Examples of images, the ROIs, and the dwell times on these ROIs for the three different tasks. All heatmap images, dwell time plots, and original images can be downloaded from (Hermens, 2017).
Numbers of images in which the indicated ROIs had significantly (p-value smaller than .05) longer dwell times for (a) the maintenance rating task or (b) the safety rating task.
To analyse the dwell times across the images, the specific ROIs were grouped into broader categories, such as buildings (including houses), fences, green space, pavements (including footpaths), streets, and vehicles (cars, motorbikes, and bicycles). Figure 7a shows the dwell times for these broader categories for the three tasks.
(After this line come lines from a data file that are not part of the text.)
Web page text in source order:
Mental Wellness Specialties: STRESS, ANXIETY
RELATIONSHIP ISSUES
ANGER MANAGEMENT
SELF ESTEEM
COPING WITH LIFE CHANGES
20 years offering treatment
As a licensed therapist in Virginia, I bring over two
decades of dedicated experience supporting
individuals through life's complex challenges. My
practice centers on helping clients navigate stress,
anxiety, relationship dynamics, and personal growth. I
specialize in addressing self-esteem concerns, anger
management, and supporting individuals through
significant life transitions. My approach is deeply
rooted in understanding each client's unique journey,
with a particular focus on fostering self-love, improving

Mixed effects models show an interaction between the three tasks and region of interest, χ2(28) = 2,681, p < 0.001, which remains significant when only the safety and maintenance tasks are compared, χ2(14) = 617.9, p < 0.001. Mixed effects pairwise comparisons showed significant differences in dwell times for safety and maintenance for bins, maintenance longer, χ2(1) = 27.4, p < .001; for buildings, safety longer, χ2(1) = 140.9, p = .001; for lighting, safety longer, χ2(1) = 13.6, p = .0002; for pavements, maintenance longer, χ2(1) = 178.2, p < .001; for puddles, maintenance longer, χ2(1) = 20.6, p < .001; for signs, safety longer, χ2(1) = 14.523, p = .0001; for streets, maintenance longer, χ2(1) = 25.4, p < .001; and for vehicles, safety longer, χ2(1) = 21.8, p < .001, in line with the categories obtained when analysing individual images (Figure 6). The data also suggest that to examine whether a scene is familiar, participants focus in particular on buildings, comparison with safety: χ2(1) = 202.6, p < .001, with maintenance: χ2(1) = 670.0, p < .001, and signs, comparison with safety: χ2(1) = 54.3, p < .001, with maintenance: 121.0, p < .001.
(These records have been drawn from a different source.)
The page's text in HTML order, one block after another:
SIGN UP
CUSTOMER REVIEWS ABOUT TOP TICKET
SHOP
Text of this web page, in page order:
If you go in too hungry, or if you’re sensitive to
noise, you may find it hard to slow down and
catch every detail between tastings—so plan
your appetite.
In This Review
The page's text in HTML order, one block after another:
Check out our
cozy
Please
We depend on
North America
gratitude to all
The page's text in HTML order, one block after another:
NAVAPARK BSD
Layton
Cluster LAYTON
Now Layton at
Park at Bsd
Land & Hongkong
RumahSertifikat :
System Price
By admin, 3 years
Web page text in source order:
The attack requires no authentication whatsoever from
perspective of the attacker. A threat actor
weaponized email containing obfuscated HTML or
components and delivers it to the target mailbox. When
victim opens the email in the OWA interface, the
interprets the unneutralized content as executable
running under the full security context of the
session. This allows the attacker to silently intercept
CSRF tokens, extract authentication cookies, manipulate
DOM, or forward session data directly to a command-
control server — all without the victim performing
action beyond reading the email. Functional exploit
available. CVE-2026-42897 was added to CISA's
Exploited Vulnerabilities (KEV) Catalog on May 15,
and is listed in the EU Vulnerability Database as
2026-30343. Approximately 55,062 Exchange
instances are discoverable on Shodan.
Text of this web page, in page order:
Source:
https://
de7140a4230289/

(a) Dwell times of broader categories of ROIs, pooled across images. (b) Average fixation durations for the different tasks and broader categories of interest. (c to f) Fixation durations for each of the four categories of images, shown for five ROIs that occurred in most images. The error bars show the standard error of the mean, computed after computing the average across images first.
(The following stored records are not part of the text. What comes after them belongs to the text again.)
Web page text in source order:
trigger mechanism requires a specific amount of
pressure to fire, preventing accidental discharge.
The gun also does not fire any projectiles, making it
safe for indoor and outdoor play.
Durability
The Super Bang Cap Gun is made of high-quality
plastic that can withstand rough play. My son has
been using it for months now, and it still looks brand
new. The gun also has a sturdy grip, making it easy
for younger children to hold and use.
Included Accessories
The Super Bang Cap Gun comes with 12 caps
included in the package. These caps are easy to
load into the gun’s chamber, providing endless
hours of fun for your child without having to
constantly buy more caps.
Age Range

Earlier studies have suggested a link between depth of processing and fixation durations (Henderson, Nuthmann, & Luke, 2013; Nuthmann, Smith, Engbert, & Henderson, 2010). To examine such possible depths of processing differences, Figure 7b shows the fixation duration for each of the categories and tasks. A mixed effects analysis shows an interaction between ROI category and task, χ2(28) = 52.1, p = .0037, but this interaction is no longer observed when only the safety and maintenance tasks are compared, χ2(14) = 19.2, p = .16. Because the familiarity task was always presented last, this could mean that the interaction reflects changing patterns in fixation durations across the experiment rather than a task effect. Main effects of task, χ2(1) = 55.2, p < .001, and ROI category, χ2(14) = 106.8, p < .001, are found for the safety and maintenance comparison, with longer fixation durations for safety than for maintenance. To examine whether fixation durations depend on the type of images used, Figure 7c to f plots fixation durations for the four image categories (restricted to often occurring ROIs). Mixed effects analyses testing the effect of task (safety versus maintenance) for the different types of images showed significantly longer fixations on vehicles for safety judgements of familiar night images, χ2(1) = 14.0, p = .001, and on buildings for safety judgements of unfamiliar day images, χ2(1) =11.1, p = .001, in line with the interpretation that these regions are important for safety judgements. The other comparisons did not survive Bonferroni correction.
Questionnaire
In the questionnaire, participants fairly often reported feeling unsafe at night (42.5% a bit unsafe, 5% very unsafe), but generally safe during the day (80% very safe, 20% fairly safe) or alone at home at night (47.5% very safe, 37.5% fairly safe). A fairly large group of participants considered vandalism, graffiti, or damage (5% a very big problem, 35% a fairly big problem) or rubbish or litter (15% a very big problem, 45% a fairly big problem) a problem. Fisher exact tests showed that females felt less safe than men when walking alone at dark (p = .008), worried more about being raped than men (p = .008), and worried more about being pestered than men (p = .003) in agreement with earlier findings (Pain, 1997; Stanko, 1993; Tomsich et al., 2011). Detailed results for the questionnaire can be found in Hermens (2017).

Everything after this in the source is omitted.